DUPHAR - INTERFRAN LIMITED AND DUPHAR PHARMA INDIA LIMITED.
IN THE HIGH COURT OF JUDICATURE AT BOMBAY
ORDINARY ORIGINAL CIVIL JURISDICTION
COMPANY PETITION NO 267 OF 2000
COMPANY APPLICATION NO 57 OF 2000
In the matter of sections 391 to 394 of the companies Act, 1956;
In the matter of Duphar - Interfran Limited, a company incorporated under the Companies Act, 1913 and having its registered office at F/5, Shivsagar Estate, Dr. Annie Besant Road, Worli, Mumbai - 400018;
In the matter of scheme of Arrangement for demerger between Duphar - Interfran limited and Duphar pharma India limited. Duphar - Interfran limited a company incorporated under the Indian companies Act, 1913 and having its registered office at F/5, Shivsagar estate, Dr. Annie Besant Road, Worli, Mumbai - 400018 ………………petitioner.
Shri Virendra Tulzapurkar with shri Virag Tulzapukar and shri S. H. Parikh i/b Amarchand & Mangaldas & Suresh A. Shroff & Co. for the petitioner. Shri F. E. Devitre, i/s stated that the Regional Director has no objection to the sanction of the arrangement embodied in the scheme of Arrangement.
3) However, an application is made behalf of the shareholder Renuka Datla seeking to oppose the sanction of the scheme. It is the case of the shareholders that the scheme is designed to benefit a group of shareholders namely, Vasant Kumar and his family and the foreign collaborators group consisting of Solvay B. V.
4) It is contended on behalf of the interveners that by presenting the scheme, a fraud is perpetrated on the petitioner company and its shareholders, the same is unfair, unjust and sought to be pushed through by reason of brute majority voting power.
5) It is also urged on behalf of the interveners that the meeting of members that was convened and held for the purpose of considering the said scheme as illegal and improper as different classes of members namely, the shareholders on the one hand Vasant Kumar and family group and Solvay B .V. group which constituted another class of members, could not participate in the same meeting as a meeting of different classes of members was combined though the interest was not common and were, in fact, in opposition to each other.
6) It is urged on behalf of the interveners that if this scheme is sanctioned Vasant Kumar and his family and Solvay BV group will acquire controlling interest in their respective companies.
7) It is also urged on behalf of the interveners that the valuation report on the basis of which the share exchange ratio is purported to be made is fully unacceptable and mala fide.

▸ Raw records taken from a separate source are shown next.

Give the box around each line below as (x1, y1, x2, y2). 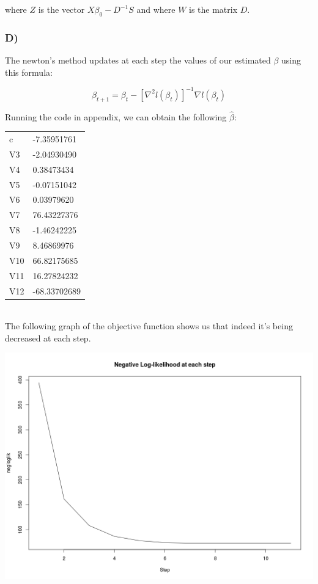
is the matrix (189, 3, 238, 15)
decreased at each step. (5, 331, 91, 344)
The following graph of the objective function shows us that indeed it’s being (5, 319, 293, 332)
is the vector (38, 3, 85, 15)
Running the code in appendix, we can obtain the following (5, 110, 227, 123)
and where (136, 3, 176, 15)
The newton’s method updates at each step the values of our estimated (5, 54, 271, 67)
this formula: (5, 65, 53, 78)
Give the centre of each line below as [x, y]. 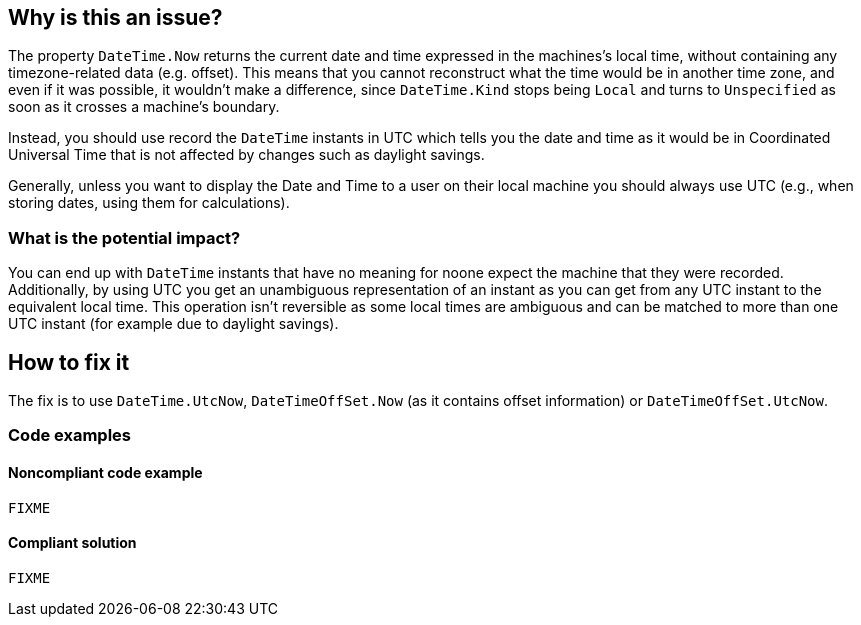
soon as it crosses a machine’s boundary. [144, 107]
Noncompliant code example [105, 472]
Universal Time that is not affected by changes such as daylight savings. [246, 155]
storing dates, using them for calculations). [149, 203]
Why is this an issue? [115, 17]
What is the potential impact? [124, 237]
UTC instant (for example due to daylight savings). [173, 324]
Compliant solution [72, 543]
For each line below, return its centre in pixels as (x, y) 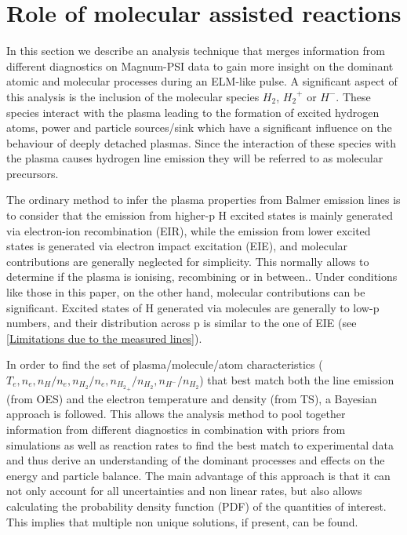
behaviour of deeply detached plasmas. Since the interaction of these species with (202, 142)
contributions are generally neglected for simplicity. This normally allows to (188, 261)
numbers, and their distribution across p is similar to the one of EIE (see (182, 323)
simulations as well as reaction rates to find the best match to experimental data (200, 444)
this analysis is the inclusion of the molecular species (133, 96)
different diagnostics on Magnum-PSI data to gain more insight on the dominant (200, 66)
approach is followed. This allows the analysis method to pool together (176, 414)
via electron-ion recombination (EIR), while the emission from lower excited (189, 230)
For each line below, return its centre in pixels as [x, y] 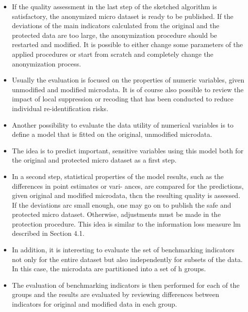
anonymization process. [46, 63]
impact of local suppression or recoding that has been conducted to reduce [123, 99]
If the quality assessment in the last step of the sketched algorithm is [114, 6]
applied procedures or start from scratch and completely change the [113, 54]
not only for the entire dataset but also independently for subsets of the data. [127, 259]
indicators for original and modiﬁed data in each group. [94, 304]
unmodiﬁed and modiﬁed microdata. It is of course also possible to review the [128, 89]
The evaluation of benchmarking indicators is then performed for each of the [126, 285]
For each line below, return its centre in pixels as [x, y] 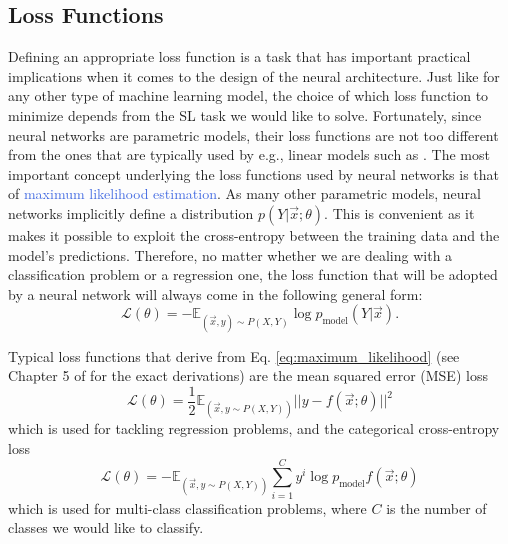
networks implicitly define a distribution [131, 212]
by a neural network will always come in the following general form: [215, 293]
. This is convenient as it [399, 212]
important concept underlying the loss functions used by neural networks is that [254, 173]
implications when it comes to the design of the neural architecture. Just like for [254, 75]
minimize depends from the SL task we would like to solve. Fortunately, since [245, 114]
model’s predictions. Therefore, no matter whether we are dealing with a [230, 254]
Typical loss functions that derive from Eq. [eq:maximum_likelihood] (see [234, 355]

It is urged on behalf of the applicants that by this scheme, an attempt is made to transfer unspecified properties of the petitioner company relating to its most valuable division, that is to say, the pharmaceutical division to Solvay BV and apart from that the pharmaceutical products, namely, 'VERTIN' and 'COLOSPA' are transferred to Duphar pharma limited as part of the demerger and that these products originally belonged to the petitioner.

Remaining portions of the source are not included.